Defamatory words published by the parties, counsel, or witnesses, in due course of a judicial proceeding and which are connected with, or relevant or material to, the cause in hand or subject of inquiry, constitute an absolutely privileged communication, and no action will lie therefor, however false or malicious they may in fact be.
2. SAME--Proceeding wherein party seeks modification of portion of divorce judgment providing for care and custody of children is "judicial proceeding or other proceeding authorized by law."
A proceeding after judgment in a divorce action wherein one of the parties seeks modification of that portion of the judgment pertaining to the care and custody of the minor children is a judicial proceeding or other proceeding authorized by law, within the meaning of section 726, O. S. 1931, 12 Okla. Stat. Ann. § 1443, defining privileged communication.

Appeal from District Court, Comanche County; Toby Morris, Judge.

Action by Edna M. Hammett against Charles M. Hunter. Judgment for defendant, and plaintiff appeals. Affirmed.

Paul W. Updegraff, of Norman, and C. T. O'Neal, of Lawton, for plaintiff in error.
John F. Thomas, of Lawton, for defendant in error.


¶1 Plaintiff below appeals from the judgment of the district court rendered on a directed verdict for defendant in an action for slander.

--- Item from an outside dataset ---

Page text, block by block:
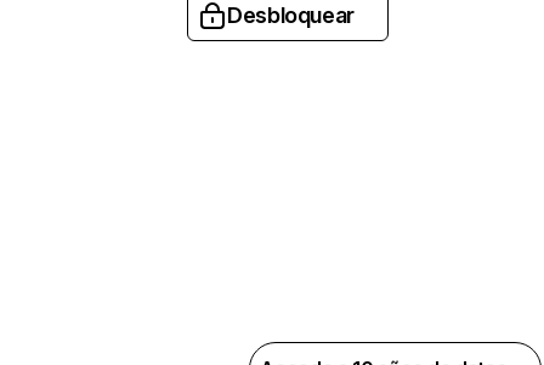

¶2 The defense was that the alleged defamatory utterance was made by defendant while testifying in his own behalf in a judicial proceeding had subsequent to judgment in a divorce action wherein he was defendant, and was made not only in response to a question by counsel on cross-examination but was pertinent to the issue then being tried, and that the same was therefore a privileged statement for which he may not be held liable in a civil action for slander.

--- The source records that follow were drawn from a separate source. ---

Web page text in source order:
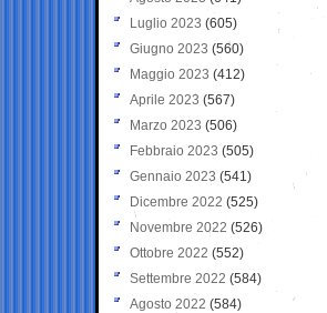
Luglio 2023 (605)
Giugno 2023 (560)
Maggio 2023 (412)
Aprile 2023 (567)
Marzo 2023 (506)
Febbraio 2023 (505)
Gennaio 2023 (541)
Dicembre 2022 (525)
Novembre 2022 (526)
Ottobre 2022 (552)
Settembre 2022 (584)
Agosto 2022 (584)

¶3 The evidence shows that the statement in question was made by defendant as a witness in a controversy involving the custody of his child after it had been awarded to its mother, Bertha Hunter, in an action for divorce and alimony instituted by the said Bertha Hunter against the defendant. Subsequent to the decree of divorce and alimony, the plaintiff in said cause moved against the defendant by way of citation for failure to make the alimony payments. Thereupon defendant prepared and served on the plaintiff therein an application asking the court to modify the former decree and to award him custody of the child. This application did not bear the filing mark of the court clerk, but by agreement the citation and the application were consolidated and presented for hearing at the same time.

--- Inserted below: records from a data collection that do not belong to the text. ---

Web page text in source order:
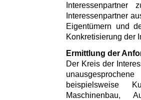
Interessenpartner
Eigentümern und
Konkretisierung der
Ermittlung der
Der Kreis der
beispielsweise
Maschinenbau,
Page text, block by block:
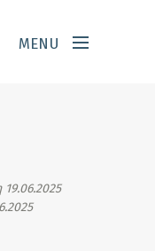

¶4 The application charged that the plaintiff in the divorce action for various alleged reasons was an unsuitable person to care for the child and that she often allowed it to remain in the custody of strangers for days at a time while she was away from home. It developed at the hearing that the plaintiff therein on numerous occasions allowed the child to remain for days in the custody of the present plaintiff, her sister. Counsel for the wife, referring to the plaintiff herein, asked the defendant the following question: "Isn't her sister, Mrs. Hammett, a proper person to leave the child with when she would be away?" And defendant answered, "No, sir. She is a sex degenerate." That answer forms the basis of this action.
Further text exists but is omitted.